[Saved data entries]

##########

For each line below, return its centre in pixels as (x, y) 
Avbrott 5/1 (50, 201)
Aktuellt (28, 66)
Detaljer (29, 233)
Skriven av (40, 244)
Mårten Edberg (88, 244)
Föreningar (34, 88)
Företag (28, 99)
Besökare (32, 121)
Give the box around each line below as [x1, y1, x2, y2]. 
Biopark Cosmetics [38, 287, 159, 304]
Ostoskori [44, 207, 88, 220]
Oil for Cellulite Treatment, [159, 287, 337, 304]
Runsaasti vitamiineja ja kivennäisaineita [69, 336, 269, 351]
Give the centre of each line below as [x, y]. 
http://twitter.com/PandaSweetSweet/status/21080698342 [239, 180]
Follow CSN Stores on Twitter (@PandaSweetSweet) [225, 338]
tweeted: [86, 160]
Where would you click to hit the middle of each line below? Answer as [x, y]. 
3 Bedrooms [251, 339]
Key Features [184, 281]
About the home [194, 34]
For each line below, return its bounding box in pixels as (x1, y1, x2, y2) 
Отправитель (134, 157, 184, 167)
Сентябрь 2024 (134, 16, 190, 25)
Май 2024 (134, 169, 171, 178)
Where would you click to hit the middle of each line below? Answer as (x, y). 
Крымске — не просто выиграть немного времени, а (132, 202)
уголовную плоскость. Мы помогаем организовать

##########

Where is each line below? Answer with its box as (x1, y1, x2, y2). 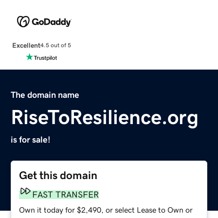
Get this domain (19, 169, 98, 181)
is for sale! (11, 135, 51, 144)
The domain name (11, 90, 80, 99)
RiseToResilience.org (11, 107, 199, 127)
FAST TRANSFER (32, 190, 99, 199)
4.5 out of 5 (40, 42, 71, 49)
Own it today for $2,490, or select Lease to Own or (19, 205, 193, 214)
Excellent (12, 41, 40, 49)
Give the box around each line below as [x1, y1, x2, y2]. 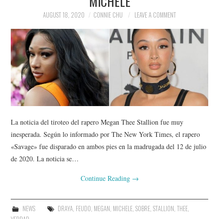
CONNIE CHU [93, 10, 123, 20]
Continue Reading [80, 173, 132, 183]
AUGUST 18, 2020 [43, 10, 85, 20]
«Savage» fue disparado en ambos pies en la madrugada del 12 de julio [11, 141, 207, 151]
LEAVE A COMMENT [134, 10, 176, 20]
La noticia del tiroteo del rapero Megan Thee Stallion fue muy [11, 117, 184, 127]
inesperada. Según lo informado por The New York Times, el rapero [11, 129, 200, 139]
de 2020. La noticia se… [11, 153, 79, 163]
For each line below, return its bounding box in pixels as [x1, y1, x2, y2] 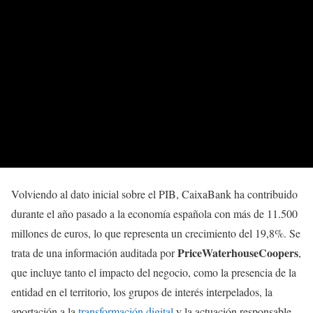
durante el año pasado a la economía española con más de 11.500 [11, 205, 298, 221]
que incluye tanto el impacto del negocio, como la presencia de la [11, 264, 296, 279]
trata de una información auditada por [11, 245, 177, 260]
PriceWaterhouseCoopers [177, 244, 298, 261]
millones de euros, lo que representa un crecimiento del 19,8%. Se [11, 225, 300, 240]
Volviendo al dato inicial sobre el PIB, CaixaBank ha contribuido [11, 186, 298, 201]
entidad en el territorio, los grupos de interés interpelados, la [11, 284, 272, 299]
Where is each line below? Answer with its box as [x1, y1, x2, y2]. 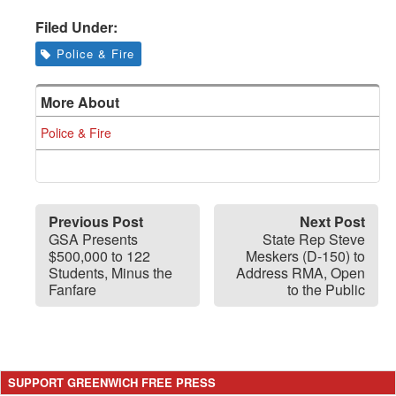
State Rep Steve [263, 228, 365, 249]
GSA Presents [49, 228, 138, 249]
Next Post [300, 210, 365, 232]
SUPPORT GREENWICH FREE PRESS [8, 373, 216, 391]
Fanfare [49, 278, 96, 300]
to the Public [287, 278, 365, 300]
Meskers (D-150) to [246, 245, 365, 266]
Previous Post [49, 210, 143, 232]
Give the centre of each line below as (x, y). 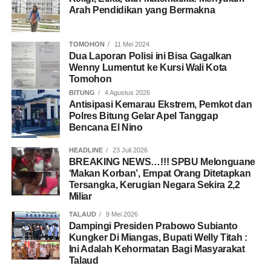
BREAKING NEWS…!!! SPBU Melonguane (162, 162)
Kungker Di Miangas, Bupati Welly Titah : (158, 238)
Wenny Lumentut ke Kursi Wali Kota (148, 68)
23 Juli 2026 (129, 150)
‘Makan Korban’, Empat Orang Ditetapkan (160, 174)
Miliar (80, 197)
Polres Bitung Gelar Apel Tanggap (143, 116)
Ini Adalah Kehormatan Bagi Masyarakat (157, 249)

##########

Between and including the line with "Next Post [300, 210, 365, 232]" and the line with "Ini Adalah Kehormatan", repeat every line exactly as it appears above, with pictures left out.

Next Post [300, 210, 365, 232]
SUPPORT GREENWICH FREE PRESS [8, 373, 216, 391]
Fanfare [49, 278, 96, 300]
to the Public [287, 278, 365, 300]
Meskers (D-150) to [246, 245, 365, 266]
Previous Post [49, 210, 143, 232]
Give the centre of each line below as (x, y). 
BREAKING NEWS…!!! SPBU Melonguane (162, 162)
Kungker Di Miangas, Bupati Welly Titah : (158, 238)
Wenny Lumentut ke Kursi Wali Kota (148, 68)
23 Juli 2026 (129, 150)
‘Makan Korban’, Empat Orang Ditetapkan (160, 174)
Miliar (80, 197)
Polres Bitung Gelar Apel Tanggap (143, 116)
Ini Adalah Kehormatan Bagi Masyarakat (157, 249)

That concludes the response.